WORK INSTRUCTION :: What lines of the data below hold "molas"? Show them.

(RAW DATA)

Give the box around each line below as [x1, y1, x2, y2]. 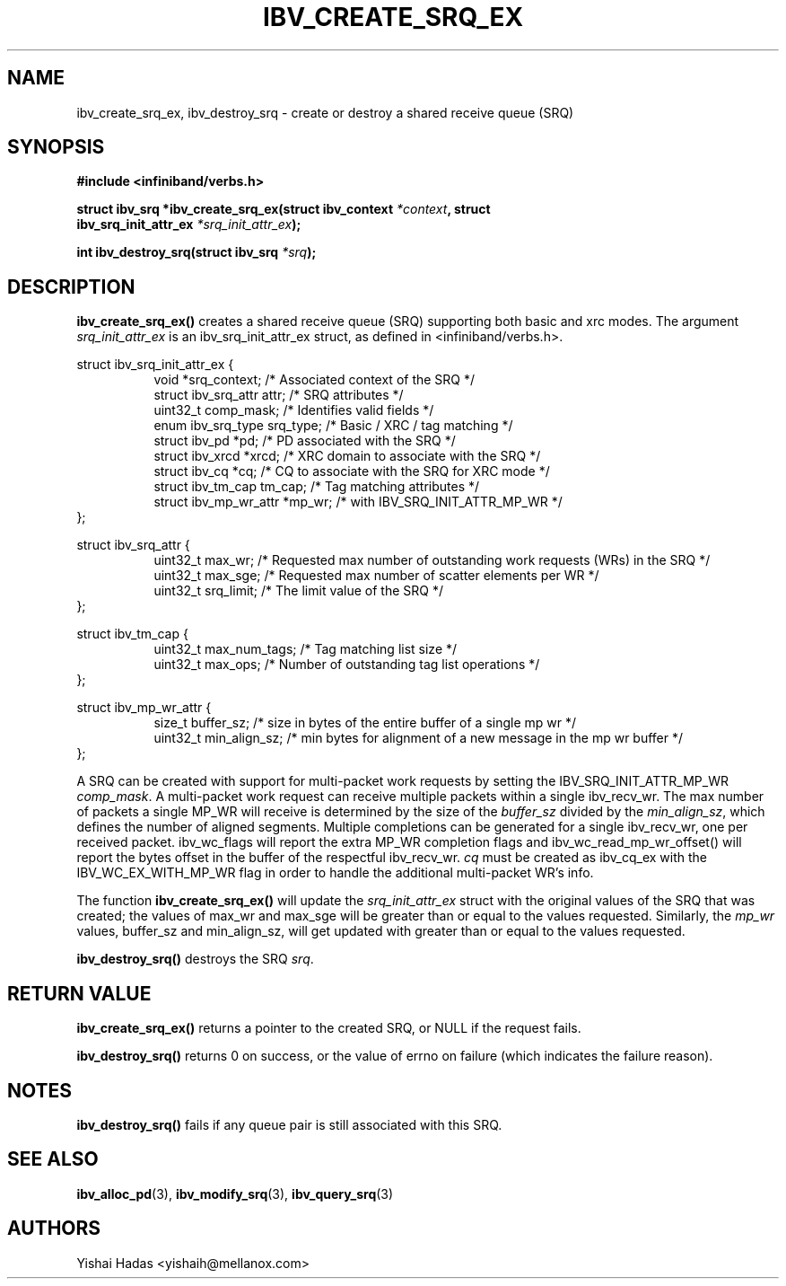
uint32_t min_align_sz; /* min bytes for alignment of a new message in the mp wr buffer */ [153, 730, 684, 746]
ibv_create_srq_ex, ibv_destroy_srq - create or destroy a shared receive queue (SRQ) [76, 104, 574, 120]
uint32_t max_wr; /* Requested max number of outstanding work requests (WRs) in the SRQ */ [153, 552, 711, 568]
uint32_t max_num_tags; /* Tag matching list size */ [153, 641, 458, 657]
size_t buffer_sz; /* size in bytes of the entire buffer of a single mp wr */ [153, 715, 577, 731]
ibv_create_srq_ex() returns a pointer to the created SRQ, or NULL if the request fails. [76, 1020, 581, 1036]
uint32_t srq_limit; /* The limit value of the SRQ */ [153, 583, 443, 599]
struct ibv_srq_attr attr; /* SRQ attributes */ [153, 387, 404, 403]
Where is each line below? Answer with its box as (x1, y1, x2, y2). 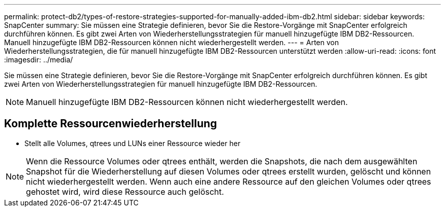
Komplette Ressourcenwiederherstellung (4, 117, 217, 130)
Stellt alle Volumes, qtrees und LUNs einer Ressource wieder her (24, 138, 241, 148)
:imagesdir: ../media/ (4, 55, 73, 64)
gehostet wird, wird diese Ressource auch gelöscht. (26, 186, 224, 197)
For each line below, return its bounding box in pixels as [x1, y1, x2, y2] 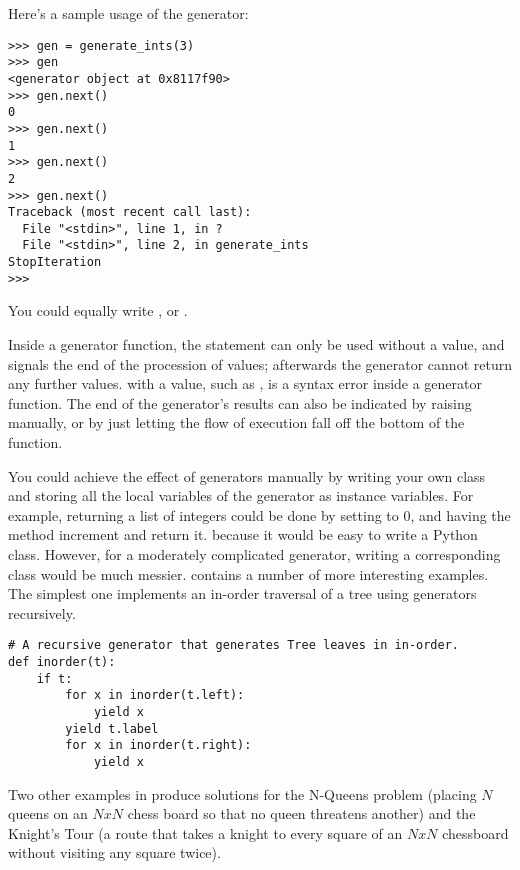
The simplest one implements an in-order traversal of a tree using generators [8, 583, 477, 604]
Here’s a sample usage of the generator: [8, 3, 249, 23]
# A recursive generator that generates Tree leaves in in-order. [8, 638, 460, 653]
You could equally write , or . [8, 300, 188, 321]
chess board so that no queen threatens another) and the [127, 803, 476, 824]
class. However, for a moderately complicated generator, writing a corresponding [8, 543, 501, 564]
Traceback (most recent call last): [8, 205, 252, 220]
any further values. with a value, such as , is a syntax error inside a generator [8, 373, 482, 394]
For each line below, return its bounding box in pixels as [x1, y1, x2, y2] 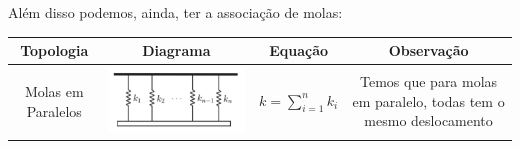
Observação [388, 40, 469, 61]
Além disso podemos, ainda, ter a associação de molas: [8, 2, 343, 22]
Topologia [20, 40, 89, 61]
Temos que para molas [360, 71, 498, 92]
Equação [269, 40, 329, 61]
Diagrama [142, 40, 211, 61]
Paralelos [26, 100, 82, 121]
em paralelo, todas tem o [352, 90, 505, 111]
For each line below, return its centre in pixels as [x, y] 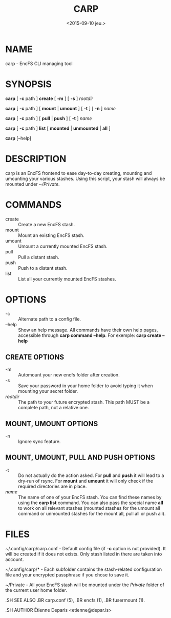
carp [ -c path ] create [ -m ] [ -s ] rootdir [49, 98]
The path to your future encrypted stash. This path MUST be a [84, 402]
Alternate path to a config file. [49, 319]
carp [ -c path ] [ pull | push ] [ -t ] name [49, 118]
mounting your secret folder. [48, 391]
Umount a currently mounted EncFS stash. [63, 246]
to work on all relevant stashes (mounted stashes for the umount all [89, 508]
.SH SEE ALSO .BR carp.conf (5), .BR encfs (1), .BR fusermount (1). [75, 600]
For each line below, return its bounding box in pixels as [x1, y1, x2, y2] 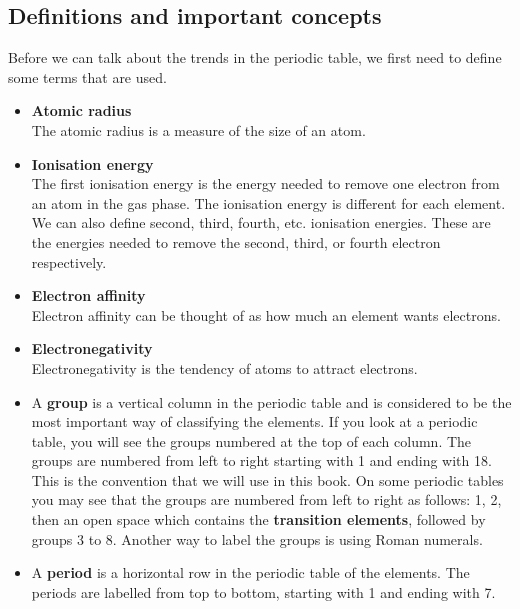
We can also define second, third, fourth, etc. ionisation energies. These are [31, 212, 491, 233]
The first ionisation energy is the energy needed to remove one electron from [31, 173, 500, 194]
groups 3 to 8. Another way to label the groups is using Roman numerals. [31, 528, 483, 549]
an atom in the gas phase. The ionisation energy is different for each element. [31, 192, 506, 213]
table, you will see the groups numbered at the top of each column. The [31, 430, 472, 451]
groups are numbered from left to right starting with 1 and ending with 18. [31, 450, 492, 471]
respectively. [31, 251, 107, 272]
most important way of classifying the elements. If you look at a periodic [31, 411, 478, 432]
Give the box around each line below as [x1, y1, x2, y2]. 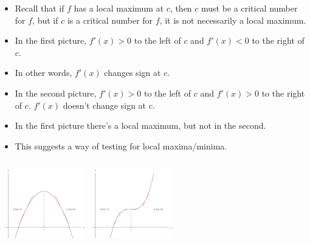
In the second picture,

(End RAW DATA)

FINAL ANSWER ::
Além disso podemos, ainda, ter a associação de molas: [8, 2, 343, 22]
Temos que para molas [360, 71, 498, 92]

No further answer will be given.